Description of the task: Below are lines of data. Give the number of them that contain the string "only", and nothing else.

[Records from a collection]

*** Begin section ***

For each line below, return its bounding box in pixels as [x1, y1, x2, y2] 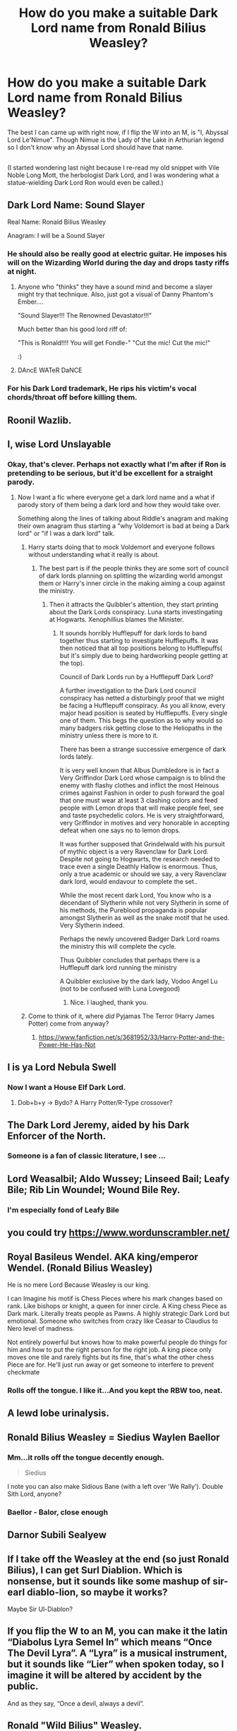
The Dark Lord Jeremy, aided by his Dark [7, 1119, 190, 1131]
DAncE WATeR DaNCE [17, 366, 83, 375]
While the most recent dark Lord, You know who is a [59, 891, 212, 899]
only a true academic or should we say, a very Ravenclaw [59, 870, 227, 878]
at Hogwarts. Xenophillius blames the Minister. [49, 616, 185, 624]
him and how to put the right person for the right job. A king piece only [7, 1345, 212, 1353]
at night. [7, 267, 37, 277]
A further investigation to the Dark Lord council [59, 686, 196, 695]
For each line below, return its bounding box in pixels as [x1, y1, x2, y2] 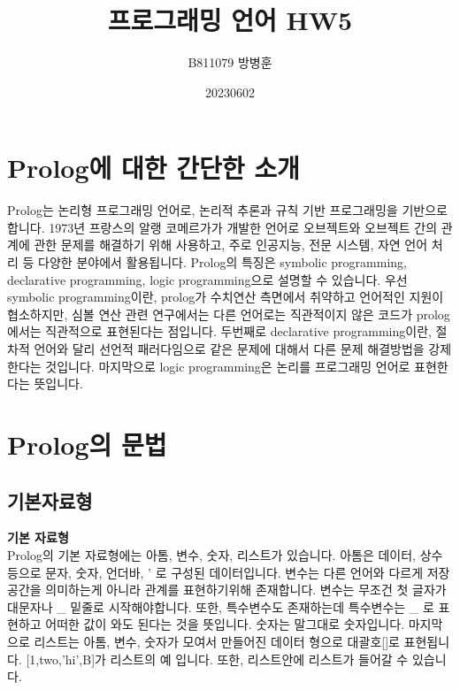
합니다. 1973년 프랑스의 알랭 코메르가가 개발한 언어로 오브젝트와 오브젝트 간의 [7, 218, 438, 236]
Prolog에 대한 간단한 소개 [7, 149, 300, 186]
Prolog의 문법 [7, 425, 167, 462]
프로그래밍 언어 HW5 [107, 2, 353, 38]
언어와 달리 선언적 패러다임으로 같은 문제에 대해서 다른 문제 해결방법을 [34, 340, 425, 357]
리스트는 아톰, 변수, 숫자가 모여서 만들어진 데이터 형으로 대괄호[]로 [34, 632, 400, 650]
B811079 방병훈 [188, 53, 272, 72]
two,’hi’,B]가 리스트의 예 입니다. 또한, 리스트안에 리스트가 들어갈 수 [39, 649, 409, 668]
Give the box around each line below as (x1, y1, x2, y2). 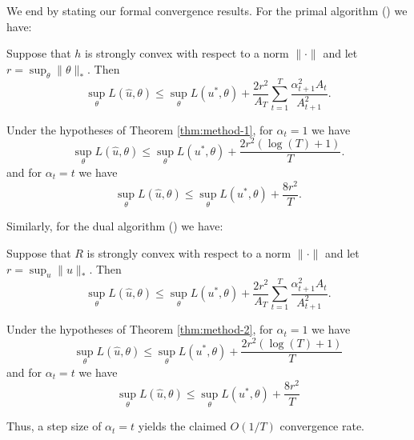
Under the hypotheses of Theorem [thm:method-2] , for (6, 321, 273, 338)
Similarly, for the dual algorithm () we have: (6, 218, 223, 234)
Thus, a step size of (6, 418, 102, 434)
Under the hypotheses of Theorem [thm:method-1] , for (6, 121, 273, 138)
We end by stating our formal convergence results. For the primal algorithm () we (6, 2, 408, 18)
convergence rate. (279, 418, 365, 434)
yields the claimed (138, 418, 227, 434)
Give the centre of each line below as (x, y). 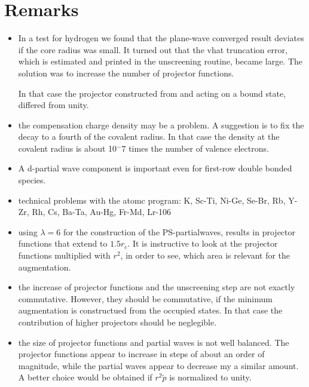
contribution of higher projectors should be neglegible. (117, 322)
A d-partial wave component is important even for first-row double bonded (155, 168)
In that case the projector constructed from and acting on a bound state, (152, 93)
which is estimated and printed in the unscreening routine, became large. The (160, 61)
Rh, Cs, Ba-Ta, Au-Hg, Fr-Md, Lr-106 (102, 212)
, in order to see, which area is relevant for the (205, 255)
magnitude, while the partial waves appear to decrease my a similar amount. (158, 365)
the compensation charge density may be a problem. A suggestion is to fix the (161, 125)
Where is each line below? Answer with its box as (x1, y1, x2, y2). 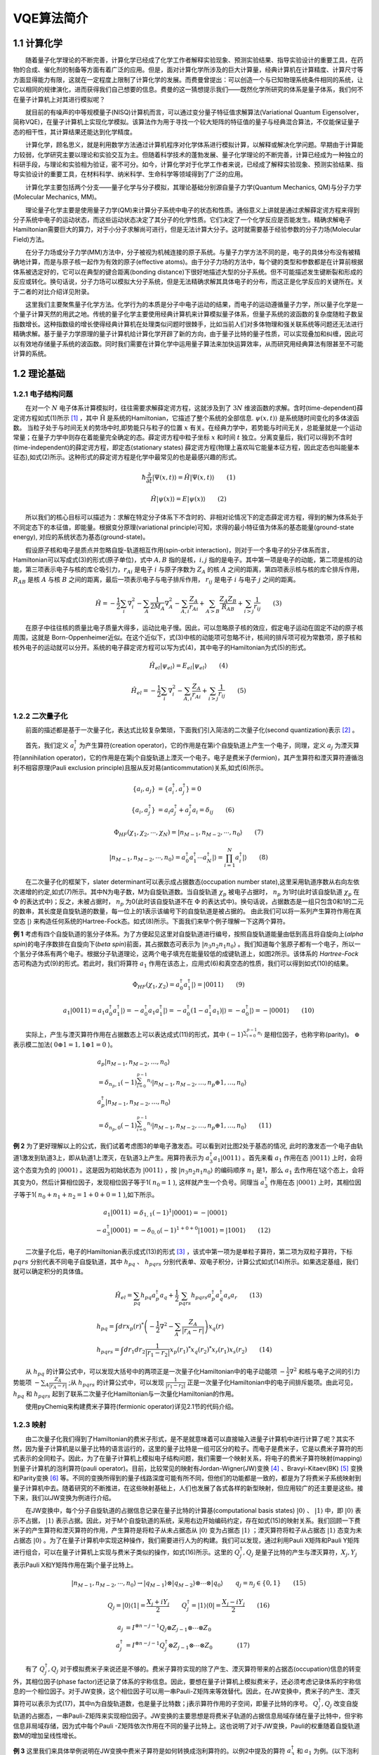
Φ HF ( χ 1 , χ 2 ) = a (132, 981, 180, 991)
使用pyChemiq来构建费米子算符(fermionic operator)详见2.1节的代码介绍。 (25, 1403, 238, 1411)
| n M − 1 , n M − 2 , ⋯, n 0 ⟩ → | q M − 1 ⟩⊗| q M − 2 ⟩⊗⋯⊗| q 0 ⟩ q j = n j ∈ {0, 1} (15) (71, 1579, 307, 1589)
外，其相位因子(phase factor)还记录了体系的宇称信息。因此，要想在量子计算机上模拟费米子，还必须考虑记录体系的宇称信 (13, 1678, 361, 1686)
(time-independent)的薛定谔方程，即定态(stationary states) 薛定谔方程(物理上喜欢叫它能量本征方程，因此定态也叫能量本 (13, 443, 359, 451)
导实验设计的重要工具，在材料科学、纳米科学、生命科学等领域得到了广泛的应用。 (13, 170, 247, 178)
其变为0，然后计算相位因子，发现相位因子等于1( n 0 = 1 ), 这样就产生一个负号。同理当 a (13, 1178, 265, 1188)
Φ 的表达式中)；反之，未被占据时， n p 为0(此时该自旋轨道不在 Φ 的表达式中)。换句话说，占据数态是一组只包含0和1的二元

*** End section ***

Expected answer: 2